On Sat, May 16, 2015 at 09:38:08AM +1000, Dave Chinner wrote:

> > Both readdir() and path component lookup are technically read
> > operations, so why the hell do we use a mutex, rather than just
> > get a read-write lock for reading? Yeah, it's that (d) above. I
> > might trust xfs and ext4 to get their internal exclusions for
> > allocations etc right when called concurrently for the same
> > directory. But the others?
> 
> They just use a write lock for everything and *nothing changes* -
> this is a simple problem to solve.
> 
> The argument "filesystem developers are stupid" is not a
> compelling argument against changing locking. You're just being
> insulting, even though you probably don't realise it.

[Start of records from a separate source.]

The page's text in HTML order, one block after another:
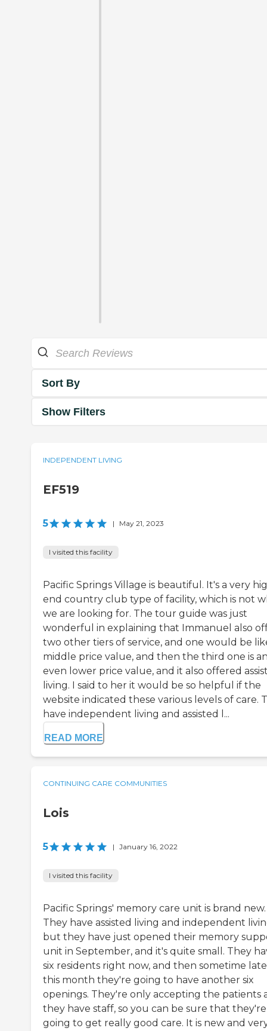
Sort By
Show Filters
INDEPENDENT LIVING
EF519
5 | May 21, 2023
I visited this facility
Pacific Springs Village is beautiful. It's a very
end country club type of facility, which is not
we are looking for. The tour guide was just
wonderful in explaining that Immanuel also
two other tiers of service, and one would be
middle price value, and then the third one is
even lower price value, and it also offered
living. I said to her it would be so helpful if the
website indicated these various levels of care.
have independent living and assisted l...
READ MORE
CONTINUING CARE COMMUNITIES
Lois
5 | January 16, 2022
I visited this facility
Pacific Springs' memory care unit is brand new.
They have assisted living and independent
but they have just opened their memory
unit in September, and it's quite small. They
six residents right now, and then sometime
this month they're going to have another six
openings. They're only accepting the patients
they have staff, so you can be sure that they're
going to get really good care. It is new and

Er...  Remember the clusterfuck around the ->i_size and alignment
checks on XFS DIO writes?  Just this cycle.  Correctness of XFS
locking is nothing to boast about - it *is* convoluted as hell and you
guys are not superhuman enough to reliably spot the problems in that nest
of horrors.  Nobody is.

PS: I've no idea whether I'm being insulting or not and frankly, I don't give
a damn; unlike Linus I hadn't signed off on the "code of conflict" nonsense.
Anyone who feels like complaining is quite welcome to it.